Fast Radio Bursts: Electromagnetic Counterparts to Extreme Mass Ratio Inspirals
Rui-Nan Li, Zhen-Yin Zhao, Zhifu Gao, F. Y. Wang (NJU)

TL;DR
This paper explores the potential of fast radio bursts (FRBs) as electromagnetic counterparts to extreme mass ratio inspirals (EMRIs), linking radio observations with gravitational wave signals to enhance understanding of cosmic phenomena and cosmology.
Contribution
It introduces the idea that FRBs associated with SMBH-NS systems can serve as EM counterparts to EMRIs, enabling multi-messenger observations and cosmological measurements.
Findings
EMRI signals from SMBH-NS systems detectable up to z~0.04 by LISA and Tianqin.
Event rate of such FRB-EMRI systems can be as high as 1 Gpc$^{-3}$ yr$^{-1}$.

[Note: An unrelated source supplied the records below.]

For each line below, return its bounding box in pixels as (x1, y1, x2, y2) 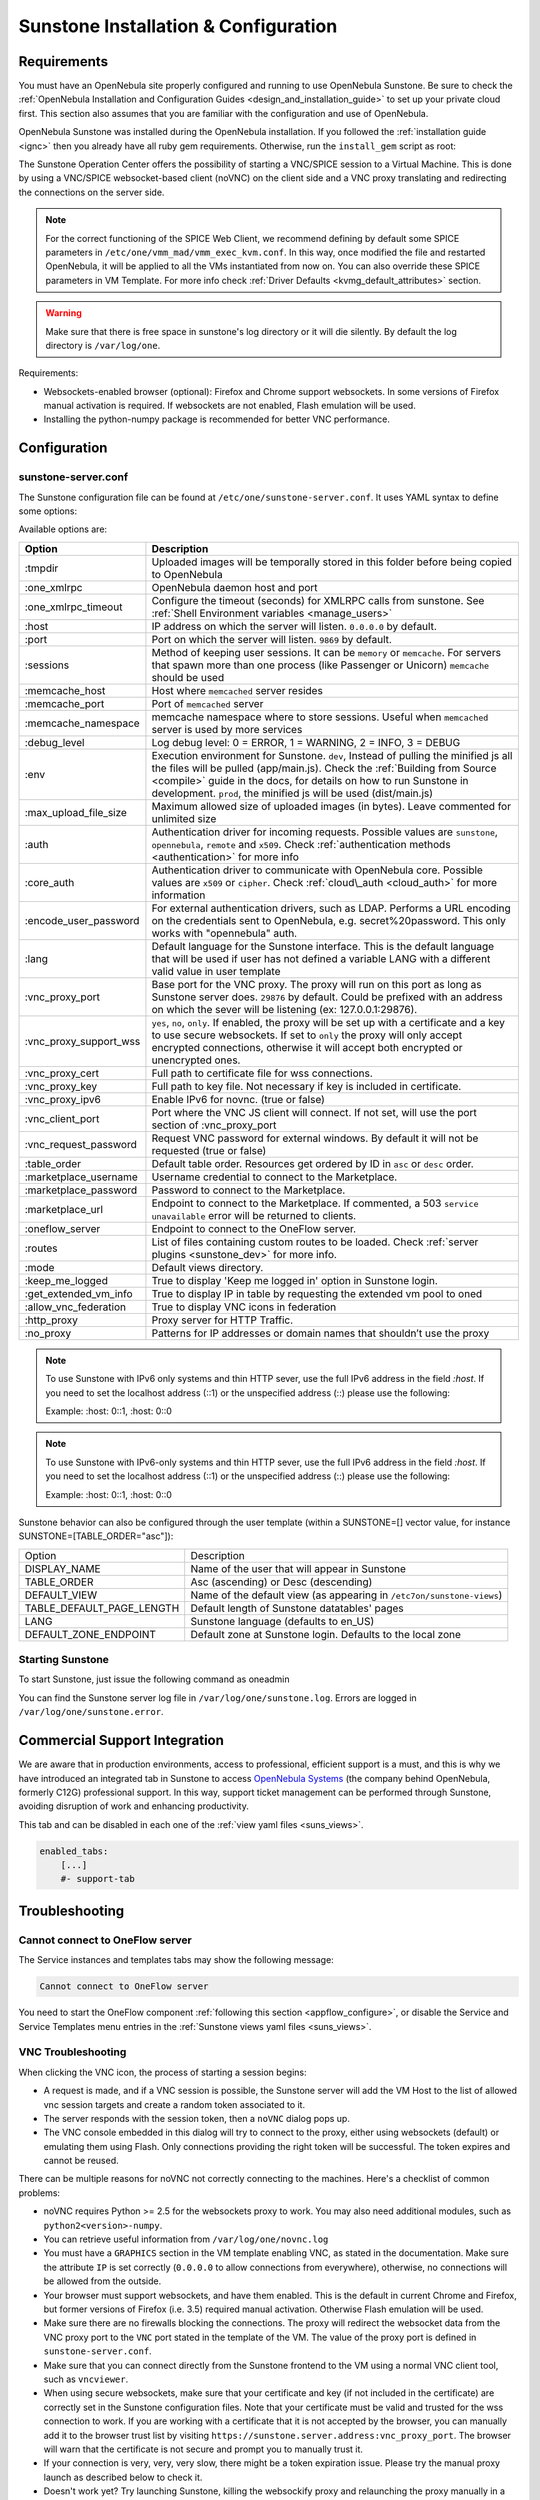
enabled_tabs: (39, 1845, 109, 1857)
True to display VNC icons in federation (151, 1300, 337, 1314)
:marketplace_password (24, 1183, 138, 1197)
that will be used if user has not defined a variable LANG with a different (151, 951, 491, 965)
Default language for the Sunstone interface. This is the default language (151, 939, 495, 953)
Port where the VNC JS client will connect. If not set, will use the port (151, 1105, 477, 1119)
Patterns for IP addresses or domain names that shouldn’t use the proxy (151, 1326, 490, 1340)
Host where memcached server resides (151, 683, 324, 697)

FRB-EMRI associations can help identify FRB progenitors and serve as standard sirens for cosmology.
Abstract
Recent observations discovered that some repeating fast radio bursts (FRBs) show a large value and complex variations of Faraday rotation measures (RMs). The binary systems containing a supermassive black hole (SMBH) and a neutron star (NS) can be used to explain such RM variations. Meanwhile, such systems produce low-frequency gravitational wave (GW) signals, which are one of the primary interests of three proposed space-based GW detectors: the Laser Interferometer Space Antenna (LISA), Tianqin and Taiji. These signals are known as extreme mass ratio inspirals (EMRIs). Therefore, FRBs can serve as candidates of electromagnetic (EM) counterparts for EMRI signals. In this letter, we study the EMRI signals in this binary system, which can be detected up to by LISA and Tianqin for the most optimistic case. Assuming the cosmic comb model for FRB production, the total event rate…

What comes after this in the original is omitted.